> AIM OF THE EXERCISE: Every line from the one with "filtration mécanique, appliquée" to the one with "piscine, plusieurs critères", including those two, is to be copied exactly; all other lines of the entries below are left out.

> Records from a dataset:
■ ■ ■ ■ ■ ■ ■

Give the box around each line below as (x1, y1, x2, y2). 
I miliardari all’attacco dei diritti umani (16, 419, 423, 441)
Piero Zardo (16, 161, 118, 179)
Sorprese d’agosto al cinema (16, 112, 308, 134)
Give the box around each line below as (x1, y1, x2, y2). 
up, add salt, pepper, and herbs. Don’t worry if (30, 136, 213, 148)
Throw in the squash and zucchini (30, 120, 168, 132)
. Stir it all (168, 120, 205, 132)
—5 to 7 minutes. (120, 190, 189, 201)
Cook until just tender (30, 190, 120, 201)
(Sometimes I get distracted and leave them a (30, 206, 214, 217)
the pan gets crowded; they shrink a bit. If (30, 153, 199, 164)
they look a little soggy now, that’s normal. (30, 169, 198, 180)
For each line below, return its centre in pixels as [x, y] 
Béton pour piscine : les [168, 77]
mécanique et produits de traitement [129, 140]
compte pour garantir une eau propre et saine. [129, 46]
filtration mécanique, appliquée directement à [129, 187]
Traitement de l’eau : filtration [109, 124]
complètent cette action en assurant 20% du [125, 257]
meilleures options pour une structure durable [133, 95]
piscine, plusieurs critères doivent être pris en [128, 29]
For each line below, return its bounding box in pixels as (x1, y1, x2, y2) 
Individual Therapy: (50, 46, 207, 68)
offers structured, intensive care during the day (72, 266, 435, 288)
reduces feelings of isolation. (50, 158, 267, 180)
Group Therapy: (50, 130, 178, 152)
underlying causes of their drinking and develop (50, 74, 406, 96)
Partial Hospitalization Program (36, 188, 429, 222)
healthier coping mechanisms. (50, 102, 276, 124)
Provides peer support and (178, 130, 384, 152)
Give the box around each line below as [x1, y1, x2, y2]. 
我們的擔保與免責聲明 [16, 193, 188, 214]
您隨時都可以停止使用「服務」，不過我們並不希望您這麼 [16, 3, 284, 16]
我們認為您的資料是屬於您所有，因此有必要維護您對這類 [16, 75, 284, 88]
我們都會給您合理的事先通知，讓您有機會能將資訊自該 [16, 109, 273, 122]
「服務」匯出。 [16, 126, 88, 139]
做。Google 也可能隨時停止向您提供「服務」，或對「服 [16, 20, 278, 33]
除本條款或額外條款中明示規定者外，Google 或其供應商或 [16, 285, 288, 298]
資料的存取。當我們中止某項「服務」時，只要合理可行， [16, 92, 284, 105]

■ ■ ■ ■ ■ ■ ■

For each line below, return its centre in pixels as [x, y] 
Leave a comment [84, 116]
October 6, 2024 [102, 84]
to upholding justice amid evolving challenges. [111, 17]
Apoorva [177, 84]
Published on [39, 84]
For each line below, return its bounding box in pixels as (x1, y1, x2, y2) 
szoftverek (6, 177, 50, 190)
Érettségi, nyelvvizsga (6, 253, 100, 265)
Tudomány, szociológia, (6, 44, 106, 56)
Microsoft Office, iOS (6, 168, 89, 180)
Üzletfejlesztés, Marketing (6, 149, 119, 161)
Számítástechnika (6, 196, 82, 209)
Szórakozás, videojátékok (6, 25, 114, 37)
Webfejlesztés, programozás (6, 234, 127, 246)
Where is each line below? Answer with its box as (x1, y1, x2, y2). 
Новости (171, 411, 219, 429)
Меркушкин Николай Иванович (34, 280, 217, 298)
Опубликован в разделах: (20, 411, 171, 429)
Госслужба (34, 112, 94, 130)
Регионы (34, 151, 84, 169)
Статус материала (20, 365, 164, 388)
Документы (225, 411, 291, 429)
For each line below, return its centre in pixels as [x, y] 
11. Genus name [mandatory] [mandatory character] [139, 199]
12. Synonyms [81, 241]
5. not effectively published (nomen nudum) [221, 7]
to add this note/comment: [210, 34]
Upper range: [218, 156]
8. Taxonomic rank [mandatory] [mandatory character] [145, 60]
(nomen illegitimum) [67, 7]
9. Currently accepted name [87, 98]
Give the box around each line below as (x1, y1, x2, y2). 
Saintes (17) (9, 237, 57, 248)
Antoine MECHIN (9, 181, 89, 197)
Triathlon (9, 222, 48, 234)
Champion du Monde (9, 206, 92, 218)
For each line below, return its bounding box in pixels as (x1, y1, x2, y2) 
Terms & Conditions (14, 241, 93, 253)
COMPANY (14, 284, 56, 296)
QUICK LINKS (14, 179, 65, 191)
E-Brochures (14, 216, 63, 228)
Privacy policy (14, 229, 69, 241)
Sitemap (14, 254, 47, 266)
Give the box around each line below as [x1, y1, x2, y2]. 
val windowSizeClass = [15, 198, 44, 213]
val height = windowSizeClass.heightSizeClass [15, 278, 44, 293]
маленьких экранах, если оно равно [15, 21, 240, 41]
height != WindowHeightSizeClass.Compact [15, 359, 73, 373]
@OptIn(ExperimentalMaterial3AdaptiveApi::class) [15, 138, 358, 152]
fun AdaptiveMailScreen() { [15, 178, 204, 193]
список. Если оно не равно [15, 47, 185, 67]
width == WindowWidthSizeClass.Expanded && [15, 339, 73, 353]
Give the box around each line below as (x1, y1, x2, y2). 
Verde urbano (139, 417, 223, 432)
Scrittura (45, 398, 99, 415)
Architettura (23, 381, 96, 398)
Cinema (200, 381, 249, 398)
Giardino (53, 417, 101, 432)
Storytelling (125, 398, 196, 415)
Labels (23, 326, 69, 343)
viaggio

■ ■ ■ ■ ■ ■ ■

> SOLUTION FOR THIS PROBLEM:
filtration mécanique, appliquée directement à [129, 187]
Traitement de l’eau : filtration [109, 124]
complètent cette action en assurant 20% du [125, 257]
meilleures options pour une structure durable [133, 95]
piscine, plusieurs critères doivent être pris en [128, 29]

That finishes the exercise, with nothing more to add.